Could you reproduce the entries exactly, omitting every picture?

=-=-=-=-=

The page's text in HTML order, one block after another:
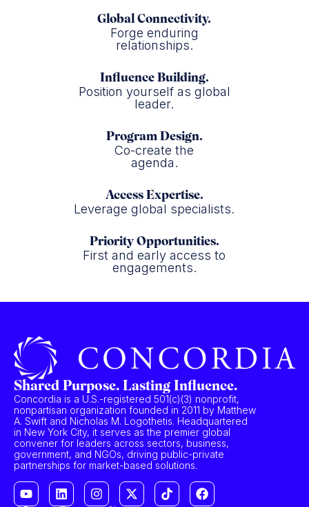
Global Connectivity.
Forge enduring
relationships.
Influence Building.
Position yourself as global
leader.
Program Design.
Co-create the
agenda.
Access Expertise.
Leverage global specialists.
Priority Opportunities.
First and early access to
engagements.
Shared Purpose. Lasting Influence.
Concordia is a U.S.-registered 501(c)(3) nonprofit,
nonpartisan organization founded in 2011 by Matthew
A. Swift and Nicholas M. Logothetis. Headquartered
in New York City, it serves as the premier global
convener for leaders across sectors, business,
government, and NGOs, driving public-private
partnerships for market-based solutions.
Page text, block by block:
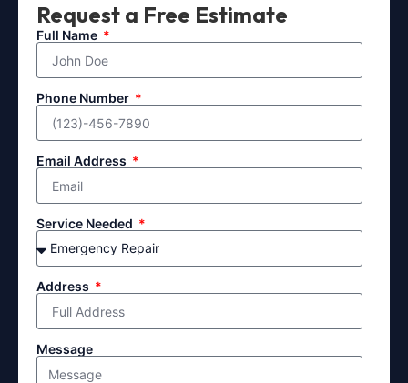
Request a Free Estimate
Full Name
Phone Number
Email Address
Service Needed
Address
Message
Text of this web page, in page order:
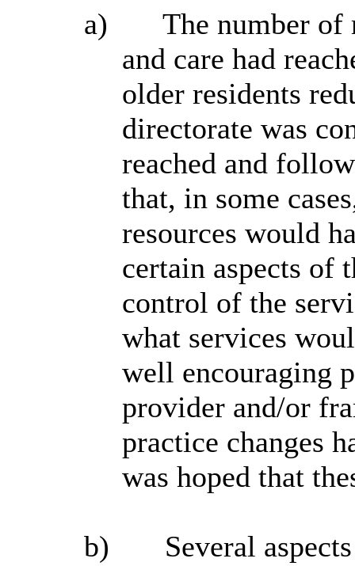
a)
The number of
and care had
older residents
directorate was
reached and
that, in some
resources would
certain aspects of
control of the
what services
well encouraging
provider and/or
practice changes
was hoped that
b)
Several
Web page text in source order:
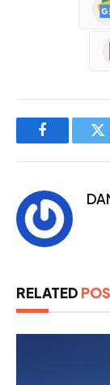
Facebook
RELATED
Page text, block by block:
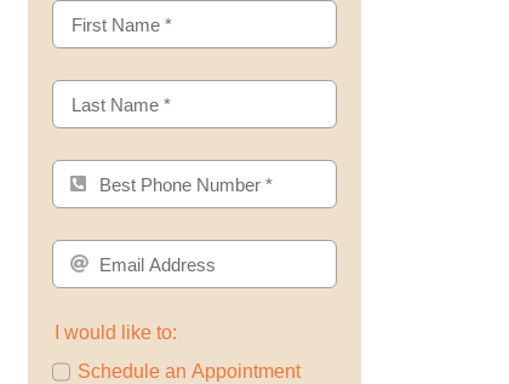
I would like to:
Schedule an Appointment
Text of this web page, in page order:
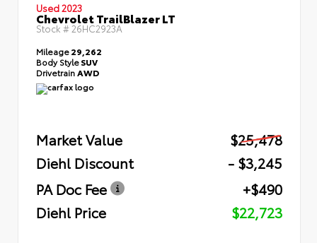
Used 2023
Chevrolet TrailBlazer LT
Stock # 26HC2923A
Mileage29,262
Body StyleSUV
DrivetrainAWD
Market Value
$25,478
Diehl Discount
- $3,245
PA Doc Fee
+$490
Diehl Price
$22,723
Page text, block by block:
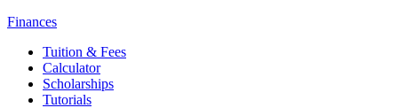
Finances
Tuition & Fees
Calculator
Scholarships
Tutorials
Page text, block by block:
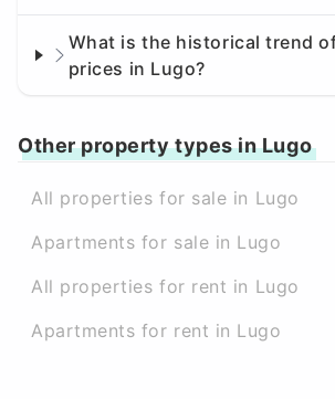
What is the historical trend
prices in Lugo?
Other property types in Lugo
All properties for sale in Lugo
Apartments for sale in Lugo
All properties for rent in Lugo
Apartments for rent in Lugo
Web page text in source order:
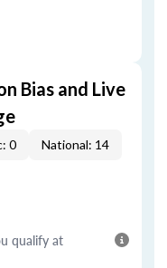
Bias and Live
0 National: 14
qualify at
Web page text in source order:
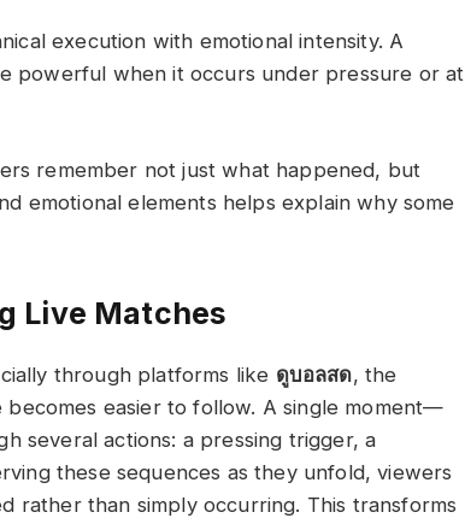
execution with emotional intensity. A
powerful when it occurs under pressure or at
remember not just what happened, but
emotional elements helps explain why some
Live Matches
through platforms like ดูบอลสด, the
easier to follow. A single moment—
several actions: a pressing trigger, a
these sequences as they unfold, viewers
rather than simply occurring. This transforms
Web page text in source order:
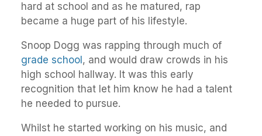
hard at school and as he matured, rap
became a huge part of his lifestyle.
Snoop Dogg was rapping through much of
grade school , and would draw crowds in his
high school hallway. It was this early
recognition that let him know he had a talent
he needed to pursue.
Whilst he started working on his music, and
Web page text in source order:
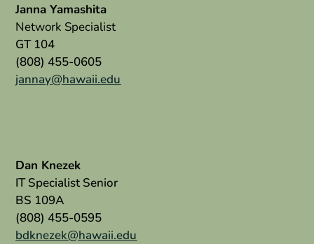
Janna Yamashita
Network Specialist
GT 104
(808) 455-0605
jannay@hawaii.edu
Dan Knezek
IT Specialist Senior
BS 109A
(808) 455-0595
bdknezek@hawaii.edu
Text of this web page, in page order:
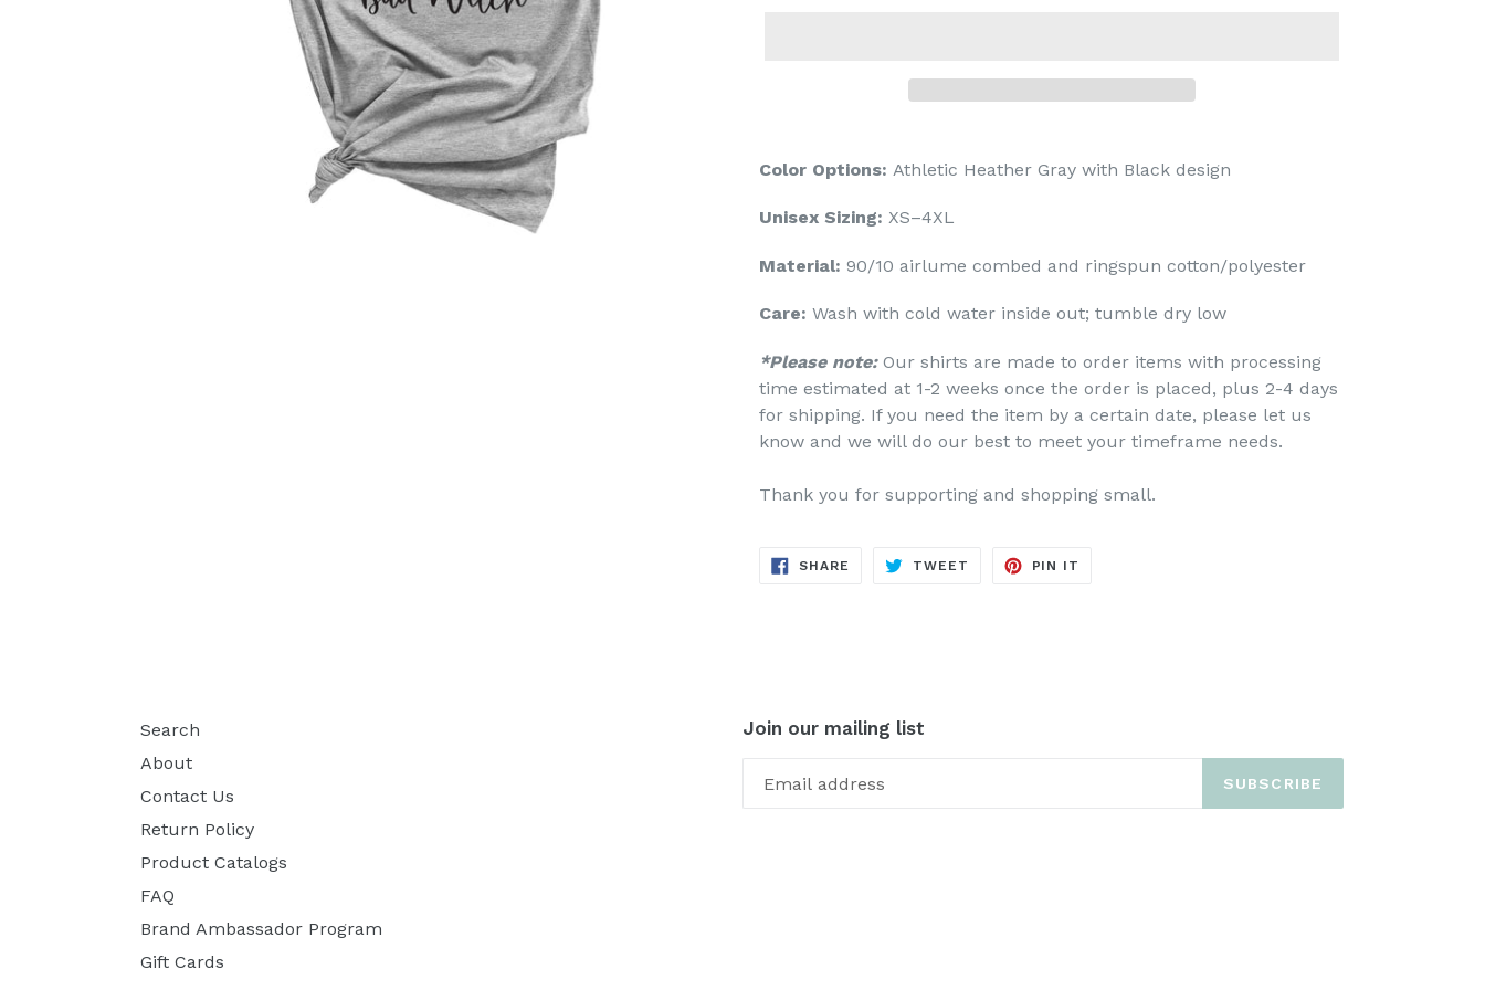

=-=-=-=-=

» **Solved exercise**:
The page's text in HTML order, one block after another:
Global Connectivity.
Forge enduring
relationships.
Influence Building.
Position yourself as global
leader.
Program Design.
Co-create the
agenda.
Access Expertise.
Leverage global specialists.
Priority Opportunities.
First and early access to
engagements.
Shared Purpose. Lasting Influence.
Concordia is a U.S.-registered 501(c)(3) nonprofit,
nonpartisan organization founded in 2011 by Matthew
A. Swift and Nicholas M. Logothetis. Headquartered
in New York City, it serves as the premier global
convener for leaders across sectors, business,
government, and NGOs, driving public-private
partnerships for market-based solutions.
Page text, block by block:
Request a Free Estimate
Full Name
Phone Number
Email Address
Service Needed
Address
Message
Text of this web page, in page order:
a)
The number of
and care had
older residents
directorate was
reached and
that, in some
resources would
certain aspects of
control of the
what services
well encouraging
provider and/or
practice changes
was hoped that
b)
Several
Web page text in source order:
Facebook
RELATED
Page text, block by block:
I would like to:
Schedule an Appointment
Text of this web page, in page order:
Used 2023
Chevrolet TrailBlazer LT
Stock # 26HC2923A
Mileage29,262
Body StyleSUV
DrivetrainAWD
Market Value
$25,478
Diehl Discount
- $3,245
PA Doc Fee
+$490
Diehl Price
$22,723
Page text, block by block:
Finances
Tuition & Fees
Calculator
Scholarships
Tutorials
Page text, block by block:
What is the historical trend
prices in Lugo?
Other property types in Lugo
All properties for sale in Lugo
Apartments for sale in Lugo
All properties for rent in Lugo
Apartments for rent in Lugo
Web page text in source order:
Bias and Live
0 National: 14
qualify at
Web page text in source order:
execution with emotional intensity. A
powerful when it occurs under pressure or at
remember not just what happened, but
emotional elements helps explain why some
Live Matches
through platforms like ดูบอลสด, the
easier to follow. A single moment—
several actions: a pressing trigger, a
these sequences as they unfold, viewers
rather than simply occurring. This transforms
Web page text in source order:
hard at school and as he matured, rap
became a huge part of his lifestyle.
Snoop Dogg was rapping through much of
grade school , and would draw crowds in his
high school hallway. It was this early
recognition that let him know he had a talent
he needed to pursue.
Whilst he started working on his music, and
Web page text in source order:
Janna Yamashita
Network Specialist
GT 104
(808) 455-0605
jannay@hawaii.edu
Dan Knezek
IT Specialist Senior
BS 109A
(808) 455-0595
bdknezek@hawaii.edu
Text of this web page, in page order:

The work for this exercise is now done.